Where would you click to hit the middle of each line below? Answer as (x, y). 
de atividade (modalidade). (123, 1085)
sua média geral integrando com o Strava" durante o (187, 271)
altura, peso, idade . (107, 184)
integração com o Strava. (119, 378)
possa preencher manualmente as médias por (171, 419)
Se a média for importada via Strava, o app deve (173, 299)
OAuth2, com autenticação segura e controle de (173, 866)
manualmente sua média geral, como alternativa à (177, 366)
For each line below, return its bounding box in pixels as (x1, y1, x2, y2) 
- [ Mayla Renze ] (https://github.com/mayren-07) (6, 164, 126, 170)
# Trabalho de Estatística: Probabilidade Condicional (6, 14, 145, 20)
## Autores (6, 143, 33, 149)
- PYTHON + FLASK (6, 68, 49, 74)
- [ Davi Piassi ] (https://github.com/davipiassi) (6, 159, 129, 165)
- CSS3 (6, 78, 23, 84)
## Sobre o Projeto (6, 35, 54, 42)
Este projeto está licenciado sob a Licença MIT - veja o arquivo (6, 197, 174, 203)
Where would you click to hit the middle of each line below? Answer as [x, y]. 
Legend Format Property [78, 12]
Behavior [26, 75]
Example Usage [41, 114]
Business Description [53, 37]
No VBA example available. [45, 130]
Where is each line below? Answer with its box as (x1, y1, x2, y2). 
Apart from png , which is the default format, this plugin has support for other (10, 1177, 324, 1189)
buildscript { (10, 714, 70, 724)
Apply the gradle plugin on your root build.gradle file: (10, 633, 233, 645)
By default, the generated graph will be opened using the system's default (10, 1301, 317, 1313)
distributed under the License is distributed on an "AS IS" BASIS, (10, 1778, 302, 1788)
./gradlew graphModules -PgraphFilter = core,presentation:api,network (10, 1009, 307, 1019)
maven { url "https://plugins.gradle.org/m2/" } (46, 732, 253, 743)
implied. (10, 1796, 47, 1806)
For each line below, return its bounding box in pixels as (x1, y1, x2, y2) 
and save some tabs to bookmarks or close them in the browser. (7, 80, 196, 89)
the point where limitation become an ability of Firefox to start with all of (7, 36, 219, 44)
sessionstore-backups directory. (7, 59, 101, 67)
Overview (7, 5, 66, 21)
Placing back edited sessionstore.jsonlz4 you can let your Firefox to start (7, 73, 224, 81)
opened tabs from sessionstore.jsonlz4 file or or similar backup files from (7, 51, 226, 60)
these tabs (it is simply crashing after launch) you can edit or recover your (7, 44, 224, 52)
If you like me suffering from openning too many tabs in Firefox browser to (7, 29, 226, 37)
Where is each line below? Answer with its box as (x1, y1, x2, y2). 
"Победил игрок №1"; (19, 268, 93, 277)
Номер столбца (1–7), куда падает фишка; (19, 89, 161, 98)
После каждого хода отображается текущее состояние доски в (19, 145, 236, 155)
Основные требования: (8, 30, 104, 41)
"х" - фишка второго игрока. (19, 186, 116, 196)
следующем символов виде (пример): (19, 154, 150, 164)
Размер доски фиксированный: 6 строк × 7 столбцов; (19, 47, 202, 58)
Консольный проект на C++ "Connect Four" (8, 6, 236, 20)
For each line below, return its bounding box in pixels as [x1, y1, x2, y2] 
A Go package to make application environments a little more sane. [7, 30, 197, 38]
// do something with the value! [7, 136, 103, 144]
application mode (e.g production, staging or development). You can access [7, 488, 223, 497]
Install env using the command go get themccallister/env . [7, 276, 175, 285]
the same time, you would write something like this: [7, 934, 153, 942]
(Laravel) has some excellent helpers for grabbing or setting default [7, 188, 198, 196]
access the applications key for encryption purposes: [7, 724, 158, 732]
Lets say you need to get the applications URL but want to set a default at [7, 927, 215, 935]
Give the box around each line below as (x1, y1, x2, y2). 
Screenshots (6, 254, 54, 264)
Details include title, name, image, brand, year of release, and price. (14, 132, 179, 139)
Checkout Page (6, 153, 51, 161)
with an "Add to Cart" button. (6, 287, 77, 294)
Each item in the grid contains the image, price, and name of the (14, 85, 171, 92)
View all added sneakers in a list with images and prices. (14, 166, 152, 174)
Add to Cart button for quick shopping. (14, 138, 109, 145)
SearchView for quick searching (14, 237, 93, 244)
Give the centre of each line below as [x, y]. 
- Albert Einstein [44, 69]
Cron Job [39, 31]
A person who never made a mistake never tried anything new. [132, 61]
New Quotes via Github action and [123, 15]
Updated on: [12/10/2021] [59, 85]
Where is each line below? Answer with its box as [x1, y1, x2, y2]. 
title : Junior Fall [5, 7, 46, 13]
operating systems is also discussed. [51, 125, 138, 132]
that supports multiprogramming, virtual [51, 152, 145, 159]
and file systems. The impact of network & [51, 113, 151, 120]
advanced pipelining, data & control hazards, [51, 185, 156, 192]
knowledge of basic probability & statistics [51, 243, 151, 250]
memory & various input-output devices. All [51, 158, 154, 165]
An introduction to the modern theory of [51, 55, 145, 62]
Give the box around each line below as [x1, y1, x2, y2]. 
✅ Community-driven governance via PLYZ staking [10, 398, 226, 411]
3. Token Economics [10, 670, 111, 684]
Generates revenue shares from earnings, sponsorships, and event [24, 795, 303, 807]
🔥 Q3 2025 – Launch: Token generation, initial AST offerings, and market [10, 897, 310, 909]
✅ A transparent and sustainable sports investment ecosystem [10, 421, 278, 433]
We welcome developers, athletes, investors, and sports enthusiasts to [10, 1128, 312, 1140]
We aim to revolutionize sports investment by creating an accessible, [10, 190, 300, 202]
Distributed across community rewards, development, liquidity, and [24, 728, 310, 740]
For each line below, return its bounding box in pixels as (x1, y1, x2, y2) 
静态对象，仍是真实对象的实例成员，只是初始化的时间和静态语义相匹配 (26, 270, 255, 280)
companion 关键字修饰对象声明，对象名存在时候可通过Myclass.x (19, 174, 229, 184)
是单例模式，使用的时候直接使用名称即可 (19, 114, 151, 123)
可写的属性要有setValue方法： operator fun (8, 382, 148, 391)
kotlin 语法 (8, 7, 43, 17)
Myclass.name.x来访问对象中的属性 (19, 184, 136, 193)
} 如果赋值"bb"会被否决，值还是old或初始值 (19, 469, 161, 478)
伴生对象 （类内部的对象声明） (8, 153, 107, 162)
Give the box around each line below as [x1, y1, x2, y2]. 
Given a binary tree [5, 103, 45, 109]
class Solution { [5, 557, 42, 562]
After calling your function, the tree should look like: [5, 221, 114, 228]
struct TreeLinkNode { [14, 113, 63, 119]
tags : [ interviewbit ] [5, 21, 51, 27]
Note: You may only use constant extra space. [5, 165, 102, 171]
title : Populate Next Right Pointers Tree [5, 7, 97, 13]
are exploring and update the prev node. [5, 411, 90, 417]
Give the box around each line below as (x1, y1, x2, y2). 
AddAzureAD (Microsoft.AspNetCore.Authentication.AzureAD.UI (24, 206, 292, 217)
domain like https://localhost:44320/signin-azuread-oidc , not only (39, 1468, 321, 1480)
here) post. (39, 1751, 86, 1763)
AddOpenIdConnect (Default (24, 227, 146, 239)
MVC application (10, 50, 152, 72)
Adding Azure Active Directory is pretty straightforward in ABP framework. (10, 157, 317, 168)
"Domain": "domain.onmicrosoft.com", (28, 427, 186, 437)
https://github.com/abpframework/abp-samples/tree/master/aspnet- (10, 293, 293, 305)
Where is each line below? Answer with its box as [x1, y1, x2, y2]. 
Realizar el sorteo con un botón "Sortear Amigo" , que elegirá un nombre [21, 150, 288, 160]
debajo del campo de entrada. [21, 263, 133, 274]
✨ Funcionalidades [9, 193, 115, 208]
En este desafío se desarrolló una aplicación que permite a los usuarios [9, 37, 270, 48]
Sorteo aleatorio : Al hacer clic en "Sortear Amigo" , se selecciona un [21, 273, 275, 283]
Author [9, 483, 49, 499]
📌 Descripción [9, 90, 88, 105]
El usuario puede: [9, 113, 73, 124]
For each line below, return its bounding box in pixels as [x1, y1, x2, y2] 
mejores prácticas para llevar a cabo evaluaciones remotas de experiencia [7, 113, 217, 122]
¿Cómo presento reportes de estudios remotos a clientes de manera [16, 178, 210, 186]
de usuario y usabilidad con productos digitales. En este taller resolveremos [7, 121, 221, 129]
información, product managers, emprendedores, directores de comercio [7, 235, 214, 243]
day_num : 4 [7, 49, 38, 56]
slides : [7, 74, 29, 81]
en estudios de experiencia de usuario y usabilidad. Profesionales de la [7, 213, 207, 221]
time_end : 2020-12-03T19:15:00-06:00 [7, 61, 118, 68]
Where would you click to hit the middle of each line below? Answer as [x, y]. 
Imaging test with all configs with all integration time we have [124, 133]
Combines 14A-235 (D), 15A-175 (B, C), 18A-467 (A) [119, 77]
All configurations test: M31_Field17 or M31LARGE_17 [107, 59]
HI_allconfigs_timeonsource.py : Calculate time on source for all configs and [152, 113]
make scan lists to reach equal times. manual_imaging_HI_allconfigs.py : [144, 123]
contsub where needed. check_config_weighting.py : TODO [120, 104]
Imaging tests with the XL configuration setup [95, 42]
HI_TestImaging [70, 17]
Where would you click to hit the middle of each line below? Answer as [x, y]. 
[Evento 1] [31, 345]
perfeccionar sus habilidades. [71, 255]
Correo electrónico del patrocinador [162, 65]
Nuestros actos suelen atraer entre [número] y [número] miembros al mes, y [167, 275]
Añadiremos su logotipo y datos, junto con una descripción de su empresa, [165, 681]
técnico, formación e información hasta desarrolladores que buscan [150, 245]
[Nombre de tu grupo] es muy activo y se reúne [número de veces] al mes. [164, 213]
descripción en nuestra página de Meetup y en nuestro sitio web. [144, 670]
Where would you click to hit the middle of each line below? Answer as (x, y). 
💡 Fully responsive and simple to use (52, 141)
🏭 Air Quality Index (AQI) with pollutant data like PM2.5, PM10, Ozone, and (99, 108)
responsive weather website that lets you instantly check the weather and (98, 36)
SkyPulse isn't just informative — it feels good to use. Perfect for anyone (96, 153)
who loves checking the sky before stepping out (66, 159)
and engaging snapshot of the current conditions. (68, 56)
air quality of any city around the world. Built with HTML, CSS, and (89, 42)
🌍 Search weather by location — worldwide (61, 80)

----------

(TASK) A verbatim transcription is needed of the lines above, starting at the line with "Legend Format Property [78, 12]" and ending at the line with "Apply the gradle", both included, and of nothing else.

(TASK RESULT)
Legend Format Property [78, 12]
Behavior [26, 75]
Example Usage [41, 114]
Business Description [53, 37]
No VBA example available. [45, 130]
Where is each line below? Answer with its box as (x1, y1, x2, y2). 
Apart from png , which is the default format, this plugin has support for other (10, 1177, 324, 1189)
buildscript { (10, 714, 70, 724)
Apply the gradle plugin on your root build.gradle file: (10, 633, 233, 645)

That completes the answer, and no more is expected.